What is the frequency domain? And why is it so valuable for RF design, analysis, and testing?
Perhaps one of the most fundamental steps in the process of gaining proficiency in RF design is learning to think in the frequency domain. For most of us, the vast majority of our early experience with electrical circuits and signals remains within the context of voltages and currents that are either static or dynamic with respect to time. For example, when we measure the voltage of a battery with a multimeter, we have a static quantity, and when we look at a sinusoidal voltage on an oscilloscope, we have a time-varying quantity.
RF, on the other hand, is a world of frequencies. We do not send static voltages to antennas, and the oscilloscope is usually not an effective tool for capturing and visualizing the types of signal manipulation that are involved in wireless communication. Indeed, we can say that the time domain is simply not a convenient place for the design and analysis of RF systems.

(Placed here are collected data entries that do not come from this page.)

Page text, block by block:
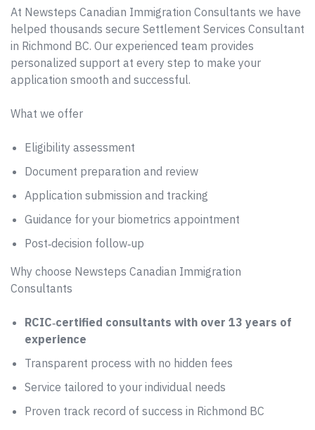
At Newsteps Canadian Immigration Consultants we have
helped thousands secure Settlement Services Consultant
in Richmond BC. Our experienced team provides
personalized support at every step to make your
application smooth and successful.
What we offer
Eligibility assessment
Document preparation and review
Application submission and tracking
Guidance for your biometrics appointment
Post‑decision follow‑up
Why choose Newsteps Canadian Immigration
Consultants
RCIC‑certified consultants with over 13 years of
experience
Transparent process with no hidden fees
Service tailored to your individual needs
Proven track record of success in Richmond BC

We need a different paradigm.
The Fourier transform is the mathematical path that leads to this alternative paradigm, because it provides a precise method of describing a signal according to its frequency content.
In the context of RF, the Fourier transform can take extremely complex signal variations and translate them into frequency-domain components that are far more informative than the original time-domain waveform.

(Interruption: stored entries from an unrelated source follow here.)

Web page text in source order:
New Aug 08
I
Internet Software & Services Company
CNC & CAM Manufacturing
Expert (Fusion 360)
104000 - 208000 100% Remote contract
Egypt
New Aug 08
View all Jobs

The details involved in computing the Fourier transform or the discrete Fourier transform (DFT) are not trivial; however, this is not something we have to worry about at this point. You can understand and employ frequency-domain techniques even if you know very little about the underlying mathematical procedures.
The Fourier transform produces expressions that reveal a signal’s frequency content, and the DFT produces corresponding numerical data. However, in the context of practical engineering, a graphical representation is often much more convenient. Eventually these frequency-domain plots become as normal and intuitive as an oscilloscope trace.

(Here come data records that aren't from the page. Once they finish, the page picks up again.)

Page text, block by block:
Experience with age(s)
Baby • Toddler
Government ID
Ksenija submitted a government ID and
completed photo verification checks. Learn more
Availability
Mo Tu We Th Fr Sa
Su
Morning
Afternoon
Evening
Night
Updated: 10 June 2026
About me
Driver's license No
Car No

A frequency-domain plot is referred to as a spectrum. The idealized spectrum for a 1 MHz sinusoid is as follows:
The vertical arrow indicates that a certain amount of “energy” is present at 1 MHz. The line portion of the arrow is so thin because this idealized signal has absolutely no other frequency components—all the energy is concentrated exactly at 1 MHz.
If we used a summing circuit to combine this perfect 1 MHz sinusoid with a perfect 2 MHz sinusoid, the spectrum would be the following:
This frequency-domain plot provides very clear data regarding the frequency characteristics of our new signal. If you are primarily interested in the non-instantaneous frequency-related behavior of your circuit, the spectrum gives you the information you need. In contrast, the time-domain waveform is not straightforward:
It is far less obvious that this trace is the result of adding one sinusoidal quantity of frequency f to a second sinusoidal quantity of frequency 2f.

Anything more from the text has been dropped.